**Exercise**. Extract, word for word, each line from the line holding "The page's text" through the end of the records. Omit every picture.

[Stored data]

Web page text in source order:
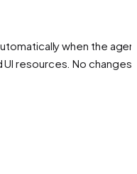
when the
resources. No changes
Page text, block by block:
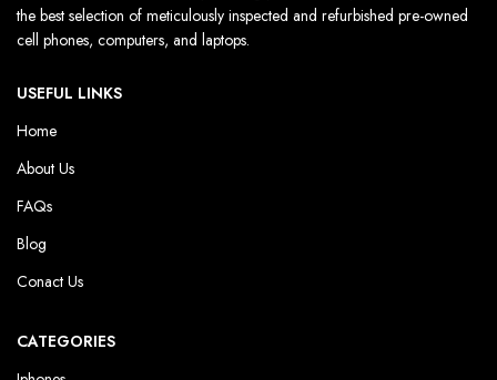
the best selection of meticulously inspected and refurbished pre-owned
cell phones, computers, and laptops.
USEFUL LINKS
Home
About Us
FAQs
Blog
Conact Us
CATEGORIES
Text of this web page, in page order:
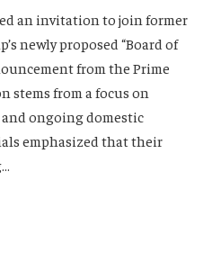
an invitation to join former
newly proposed “Board of
from the Prime
stems from a focus on
ongoing domestic
emphasized that their
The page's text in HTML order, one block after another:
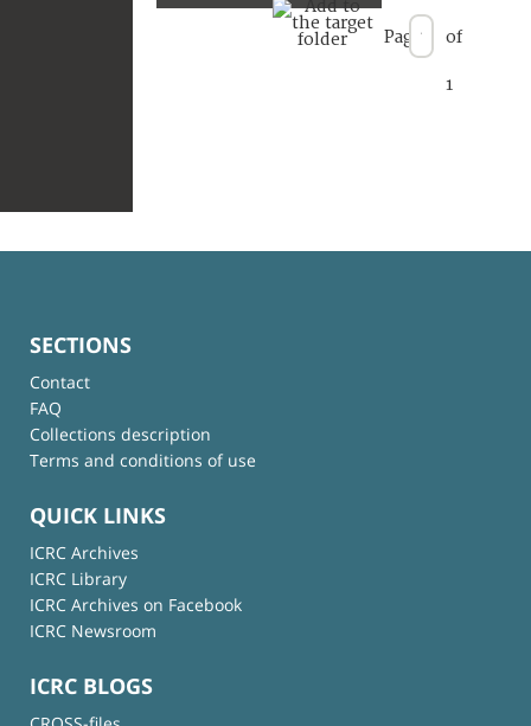
Page of
1
SECTIONS
Contact
FAQ
Collections description
Terms and conditions of use
QUICK LINKS
ICRC Archives
ICRC Library
ICRC Archives on Facebook
ICRC Newsroom
ICRC BLOGS

[/Stored data]

**Your solution**.
The page's text in HTML order, one block after another:
Page of
1
SECTIONS
Contact
FAQ
Collections description
Terms and conditions of use
QUICK LINKS
ICRC Archives
ICRC Library
ICRC Archives on Facebook
ICRC Newsroom
ICRC BLOGS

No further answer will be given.